Nerve conduction studies demonstrated motor axonal damage in the upper and lower limbs. Surgical intervention for Achilles tendon contracture of the left lower limb was necessary at the age of 15 years. During puberty, she presented with progressive scoliosis mainly due to her limb asymmetry but with no indication of surgical intervention. Other minor skeletal findings were described, such as hypoplasia of the C2–C3 vertebral bodies, with fusion of its posterior elements, including C1 (figure 1H). During childhood, her growth curve was at the lower limit of normality (SD −2), but during puberty, she reached her familiar target height, and her final height was 154 cm (SD <-1, >−2). Her mother’s height was 156 cm and the father’s height was 175 cm; the expected familiar target height for her was 159 cm (175–13+156/2) with deviation of + or −9 cm.

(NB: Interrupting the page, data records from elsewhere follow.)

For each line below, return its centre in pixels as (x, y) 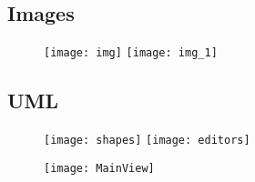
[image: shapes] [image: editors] (147, 141)
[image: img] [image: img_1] (131, 53)
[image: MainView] (99, 168)
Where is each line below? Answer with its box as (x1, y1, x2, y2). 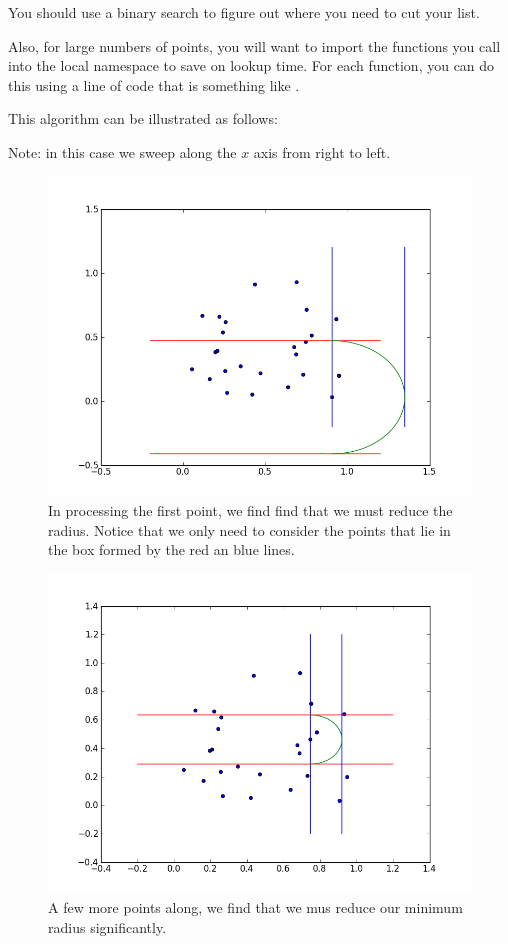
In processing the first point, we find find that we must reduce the (48, 500, 453, 521)
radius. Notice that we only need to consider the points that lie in (48, 519, 451, 540)
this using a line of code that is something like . (8, 74, 300, 95)
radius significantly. (48, 917, 167, 937)
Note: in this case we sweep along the (8, 141, 237, 162)
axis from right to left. (253, 141, 391, 162)
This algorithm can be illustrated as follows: (8, 108, 278, 129)
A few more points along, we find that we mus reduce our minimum (48, 897, 463, 918)
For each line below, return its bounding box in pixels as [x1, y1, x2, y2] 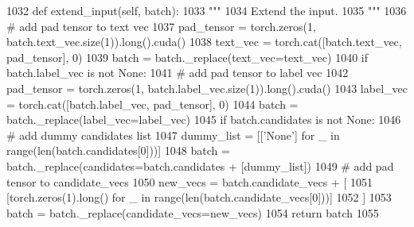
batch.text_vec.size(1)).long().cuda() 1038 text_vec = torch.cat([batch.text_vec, [6, 33, 402, 50]
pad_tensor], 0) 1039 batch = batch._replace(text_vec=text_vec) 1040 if [6, 48, 368, 65]
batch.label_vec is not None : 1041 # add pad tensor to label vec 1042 [6, 64, 349, 81]
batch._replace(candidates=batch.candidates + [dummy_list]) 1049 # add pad [6, 157, 394, 174]
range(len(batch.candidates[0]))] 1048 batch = [6, 142, 230, 159]
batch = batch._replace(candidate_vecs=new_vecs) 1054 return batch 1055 [6, 204, 379, 221]
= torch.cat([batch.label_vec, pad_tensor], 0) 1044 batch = [6, 95, 299, 112]
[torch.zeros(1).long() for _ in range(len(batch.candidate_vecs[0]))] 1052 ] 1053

Hereditary polyneuropathy with early-onset axonal neuropathy with vocal cord involvement was suspected and targeted Sanger sequencing of TRPV4 in blood DNA revealed the exon 12 variant c.1856T>C (NM_021625.5) leading to p.(Leu619Pro) in the proband, but absent in both parents (figure 4B). Leucine at codon 619 is highly conserved among species and its substitution by proline is not present in any population database (GnomAD, 1000 Genomes and Brazilian Genomic Variants (AbraOM)) or variant repositories (HGMD, ClinVar). According to American College of Medical Genetics recommendations, this variant was classified as likely pathogenic. WES was carried out on germline blood DNA from the proband and parents, as well as on a the primary and the recurrent mandibular tumour, in addition to the maxillary GCLJ. TRPV4 c.1856T>C, leading to p.Leu619Pro, was detected in the proband blood (VAF=21.6%, 11/51 reads). The parental exomes were negative for the mutation, consistent with a de novo variant. The low VAF for this novel variant is suggestive of postzygotic somatic mosaicism, and indeed WES of two GCLJ revealed variable variant frequencies, with a higher VAF being observed in the more aggressive and recurrent mandibular tumour (VAF=42%, 24/57 reads) in comparison with the less aggressive primary maxillary lesion (VAF=10%, 6/60 reads).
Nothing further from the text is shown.